> [EXERCISE GOAL]: For the listing below, output exactly the lines from the line with "ELKÜLDJEM NEKED A" up to and including the line with "Mikor hasznos a panaszkodás? Amikor", and no other lines.

> [RECORDS SUPPLIED]:
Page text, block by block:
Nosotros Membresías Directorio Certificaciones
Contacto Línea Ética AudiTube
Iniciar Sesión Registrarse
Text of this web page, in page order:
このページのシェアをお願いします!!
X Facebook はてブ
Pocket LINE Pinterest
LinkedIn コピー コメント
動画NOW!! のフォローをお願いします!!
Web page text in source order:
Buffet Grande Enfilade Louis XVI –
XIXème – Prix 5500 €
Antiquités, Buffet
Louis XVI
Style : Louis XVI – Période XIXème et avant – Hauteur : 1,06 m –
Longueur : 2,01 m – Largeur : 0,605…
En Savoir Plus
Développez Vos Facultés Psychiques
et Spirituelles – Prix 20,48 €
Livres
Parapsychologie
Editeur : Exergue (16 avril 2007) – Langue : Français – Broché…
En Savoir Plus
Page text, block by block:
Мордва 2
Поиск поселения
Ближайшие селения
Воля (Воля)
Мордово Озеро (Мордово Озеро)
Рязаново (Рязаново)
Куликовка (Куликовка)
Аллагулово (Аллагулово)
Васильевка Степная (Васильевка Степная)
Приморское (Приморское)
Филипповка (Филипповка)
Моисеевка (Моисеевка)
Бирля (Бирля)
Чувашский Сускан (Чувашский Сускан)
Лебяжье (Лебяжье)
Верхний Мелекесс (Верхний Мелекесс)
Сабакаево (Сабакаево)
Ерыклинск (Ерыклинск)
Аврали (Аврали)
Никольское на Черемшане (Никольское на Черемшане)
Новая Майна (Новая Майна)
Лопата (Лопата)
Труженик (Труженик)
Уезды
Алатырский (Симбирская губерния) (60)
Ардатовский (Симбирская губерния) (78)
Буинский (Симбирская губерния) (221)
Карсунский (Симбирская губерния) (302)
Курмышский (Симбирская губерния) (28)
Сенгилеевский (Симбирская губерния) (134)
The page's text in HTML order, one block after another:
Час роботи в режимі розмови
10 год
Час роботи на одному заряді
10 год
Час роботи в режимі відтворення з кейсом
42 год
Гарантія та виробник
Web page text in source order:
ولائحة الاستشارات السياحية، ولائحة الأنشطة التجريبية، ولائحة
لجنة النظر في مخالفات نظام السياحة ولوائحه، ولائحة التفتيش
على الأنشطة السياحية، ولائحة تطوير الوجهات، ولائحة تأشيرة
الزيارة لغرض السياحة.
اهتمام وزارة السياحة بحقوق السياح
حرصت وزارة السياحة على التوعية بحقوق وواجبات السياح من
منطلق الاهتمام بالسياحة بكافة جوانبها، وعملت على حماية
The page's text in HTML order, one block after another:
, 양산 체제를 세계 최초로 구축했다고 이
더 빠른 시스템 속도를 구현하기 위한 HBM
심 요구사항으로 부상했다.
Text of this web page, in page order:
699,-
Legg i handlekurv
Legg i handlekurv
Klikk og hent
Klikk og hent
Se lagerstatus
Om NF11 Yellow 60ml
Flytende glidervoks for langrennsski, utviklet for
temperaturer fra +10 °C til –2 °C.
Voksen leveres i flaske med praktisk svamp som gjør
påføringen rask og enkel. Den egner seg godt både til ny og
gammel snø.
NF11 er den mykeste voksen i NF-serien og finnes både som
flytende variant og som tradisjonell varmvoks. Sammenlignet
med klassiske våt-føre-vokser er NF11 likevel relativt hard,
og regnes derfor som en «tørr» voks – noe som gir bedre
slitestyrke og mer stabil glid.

==

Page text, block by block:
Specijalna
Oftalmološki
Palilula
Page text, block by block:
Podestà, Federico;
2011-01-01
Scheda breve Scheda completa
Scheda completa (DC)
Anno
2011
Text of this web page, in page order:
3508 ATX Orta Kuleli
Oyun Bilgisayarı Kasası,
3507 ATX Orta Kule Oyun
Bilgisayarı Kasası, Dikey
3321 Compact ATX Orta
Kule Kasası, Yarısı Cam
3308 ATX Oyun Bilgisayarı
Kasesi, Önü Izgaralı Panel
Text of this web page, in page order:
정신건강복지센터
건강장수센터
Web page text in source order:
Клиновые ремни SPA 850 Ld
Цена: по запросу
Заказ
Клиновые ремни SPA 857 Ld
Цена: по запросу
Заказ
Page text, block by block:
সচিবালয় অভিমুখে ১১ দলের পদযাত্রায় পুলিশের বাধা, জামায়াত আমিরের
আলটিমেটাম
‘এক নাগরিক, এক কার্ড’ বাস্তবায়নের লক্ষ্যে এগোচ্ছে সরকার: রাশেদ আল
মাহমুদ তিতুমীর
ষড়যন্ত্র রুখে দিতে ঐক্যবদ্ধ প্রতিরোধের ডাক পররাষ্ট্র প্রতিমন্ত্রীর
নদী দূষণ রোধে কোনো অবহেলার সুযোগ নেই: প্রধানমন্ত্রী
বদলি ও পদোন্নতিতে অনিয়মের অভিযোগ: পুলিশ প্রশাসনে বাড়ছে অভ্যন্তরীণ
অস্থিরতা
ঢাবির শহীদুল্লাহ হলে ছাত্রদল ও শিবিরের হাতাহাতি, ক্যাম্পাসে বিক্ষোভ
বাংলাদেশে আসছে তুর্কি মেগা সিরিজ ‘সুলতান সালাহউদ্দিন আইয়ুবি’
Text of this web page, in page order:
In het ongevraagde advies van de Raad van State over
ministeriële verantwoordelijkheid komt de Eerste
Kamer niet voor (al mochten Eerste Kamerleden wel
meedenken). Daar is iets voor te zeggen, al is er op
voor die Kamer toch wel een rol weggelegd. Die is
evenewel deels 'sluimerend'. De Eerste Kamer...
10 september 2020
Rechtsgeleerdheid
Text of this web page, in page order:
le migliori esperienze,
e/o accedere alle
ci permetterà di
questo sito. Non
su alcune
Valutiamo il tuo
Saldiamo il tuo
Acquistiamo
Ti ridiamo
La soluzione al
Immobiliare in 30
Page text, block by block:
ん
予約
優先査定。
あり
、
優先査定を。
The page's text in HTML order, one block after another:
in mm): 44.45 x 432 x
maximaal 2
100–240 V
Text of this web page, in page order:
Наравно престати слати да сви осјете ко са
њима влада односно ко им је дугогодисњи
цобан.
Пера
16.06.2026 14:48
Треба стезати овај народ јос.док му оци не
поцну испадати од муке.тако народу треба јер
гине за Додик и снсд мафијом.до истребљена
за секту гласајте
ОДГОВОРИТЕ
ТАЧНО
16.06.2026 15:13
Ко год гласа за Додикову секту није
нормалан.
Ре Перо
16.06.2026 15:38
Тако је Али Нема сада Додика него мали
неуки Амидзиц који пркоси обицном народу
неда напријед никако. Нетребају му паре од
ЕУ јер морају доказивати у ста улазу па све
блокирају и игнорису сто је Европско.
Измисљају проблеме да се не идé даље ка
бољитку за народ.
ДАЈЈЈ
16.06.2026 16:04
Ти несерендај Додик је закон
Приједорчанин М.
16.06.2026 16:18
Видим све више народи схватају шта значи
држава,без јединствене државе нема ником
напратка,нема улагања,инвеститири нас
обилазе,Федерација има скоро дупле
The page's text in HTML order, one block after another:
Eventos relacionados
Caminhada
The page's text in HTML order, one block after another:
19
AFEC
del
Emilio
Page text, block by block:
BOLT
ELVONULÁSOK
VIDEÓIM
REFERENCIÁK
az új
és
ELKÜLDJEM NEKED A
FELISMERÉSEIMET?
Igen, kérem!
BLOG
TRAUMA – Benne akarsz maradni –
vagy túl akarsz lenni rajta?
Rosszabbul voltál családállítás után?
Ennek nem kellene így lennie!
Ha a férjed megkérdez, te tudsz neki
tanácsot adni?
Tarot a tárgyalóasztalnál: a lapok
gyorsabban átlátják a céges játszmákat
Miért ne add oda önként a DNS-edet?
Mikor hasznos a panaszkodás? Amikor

> [TASK OUTPUT]:
ELKÜLDJEM NEKED A
FELISMERÉSEIMET?
Igen, kérem!
BLOG
TRAUMA – Benne akarsz maradni –
vagy túl akarsz lenni rajta?
Rosszabbul voltál családállítás után?
Ennek nem kellene így lennie!
Ha a férjed megkérdez, te tudsz neki
tanácsot adni?
Tarot a tárgyalóasztalnál: a lapok
gyorsabban átlátják a céges játszmákat
Miért ne add oda önként a DNS-edet?
Mikor hasznos a panaszkodás? Amikor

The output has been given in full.